T'84
Lincoln Spoor
CEO, Feel Good Brands Corp
I wanted to do good and do well.
Every December, when Tuck first years are finishing their exams at the end of the first term, a truckload of Popcornopolis popcorn cones arrive on campus to be delivered to those first-year students. Sure, the popcorn itself is tasty—savory and sweet flavors like caramel, zebra, white cheddar, and cinnamon—but it’s the act of the popcorn that’s most appreciated after a gruelingly tough first semester.
The man behind this delicious gift? Lincoln Spoor T’84. “I remember that once the first term was over, I realized, OK, I’m going to make it. I’m going to enjoy myself,” Spoor says now, looking back at his time at Tuck. “That first term is a hard adjustment. That’s why I gifted the popcorn. I wanted to give the first year students a celebration of achievement and relief.”
Spoor, it turns out, is in the popcorn business. He’s the founder and CEO of Feel Good Brands, franchisee of iconic American food brands like Krispy Kreme Doughnuts, Popeyes Louisiana Kitchen, Auntie Anne’s Soft Rolled Pretzels, Cinnabon, Schlotzsky’s Deli, Hot Dog on a Stick and, yes, Popcornopolis. Spoor calls it all deliciously unhealthy food served fast. Not fast food. “In a world where we ration our calories, if we’re going to indulge, we’re going to indulge with the best,” he says. “That’s why people come back. You can taste the difference.”
Spoor was born in New York and grew up in Minnesota. After studying political science and history at the University of Utah, he moved to Washington, D.C., to work as a lobbyist for the food industry. His father, William Spoor, Dartmouth class of 1946, was in the food business, too: He spent his entire career working for Pillsbury, eventually becoming the brand’s chairman and chief executive. “I grew up surrounded by everything Pillsbury. It was a scrumptious childhood!”
“I decided I wanted to do good and do well,” Spoor says. So, after a couple of years in D.C., he enrolled at business school at Tuck. After surviving that first term, he focused on finance and dreamed of one day starting his own business.
“I knew I’d have my own business at some point, but I don’t know that I called myself an entrepreneur,” he says. Luckily, “Tuck prepared me for just about anything. It allowed me to develop the confidence in myself that no matter what I was facing in life, I had the ability to get through it.” I am very grateful for the Tuck experience.
After graduating from Tuck in 1984, he moved to New York City and spent the next 12 years working for Bank of America Securities, eventually as the managing director and head of high yield origination. He stuck with his interest in the food industry. “If there was money to be raised in a food company, I was the one to do it,” he says.

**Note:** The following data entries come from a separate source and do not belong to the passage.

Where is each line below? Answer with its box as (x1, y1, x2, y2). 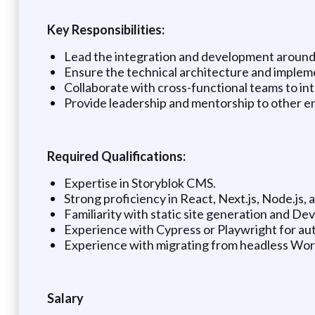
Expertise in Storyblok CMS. (63, 174, 216, 191)
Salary (46, 290, 84, 306)
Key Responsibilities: (46, 21, 165, 37)
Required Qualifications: (46, 148, 186, 164)
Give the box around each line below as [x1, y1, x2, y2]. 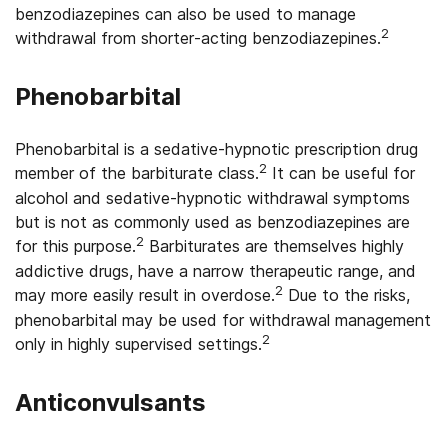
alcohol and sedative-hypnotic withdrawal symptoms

Then, one fateful day in 1992 in Alexandria, Virginia, a friend took him into a doughnut shop he’d never heard of before. It was called Krispy Kreme. “I tasted a hot original glazed doughnut and it changed my whole life,” Spoor says.
He contacted Krispy Kreme and asked if he could own a franchise. They said no. They weren’t franchising. For six years, Spoor asked and was denied. Then finally, they said yes. He was one of the first four people to own a franchise of the wildly popular doughnut company. He knew the business had the potential to be hugely successful, so he quit his finance job and dove in head first.
“Can you imagine anything better than this incredible doughnut? Unlike other foods, people remember their first Krispy Kreme,” he says. “Then you get to the analytical side. We had a 3,600 square-foot store with a drive-through window that just did doughnuts. A pure play. Low food cost, no competition. It’s a category killer.” And, Krispy Kreme had been in business since 1937. It had withstood the test of time. “Not many companies have been around for over 80 years. Not to mention the fact that a doughnut is happy food. Nor is it a trend or fad. It’s not going anywhere.”
He opened his first Krispy Kreme in Las Vegas, Nevada, in 1998 and broke the company’s sales records in the first three days. Spoor rode the wave, opening Krispy Kremes across Nevada, Utah, Idaho, and Montana and acquiring stores in Minnesota, Wisconsin, and Colorado. He added franchises for those other food brands, opened a food court in the Excalibur Hotel & Casino in Las Vegas, and founded Feel Good Brands in the years that followed. He now splits his time between between Las Vegas and Sun Valley, Idaho, where he lives with his wife and their four children.
Back at Tuck, Spoor says he originally gifted doughnuts to the first-year students, but then realized that transportation was a problem. “The nearest Krispy Kreme store was in Boston and it was a logistical challenge.” So, when he added a Popcornopolis popcorn franchise to his company, it was the perfect solution.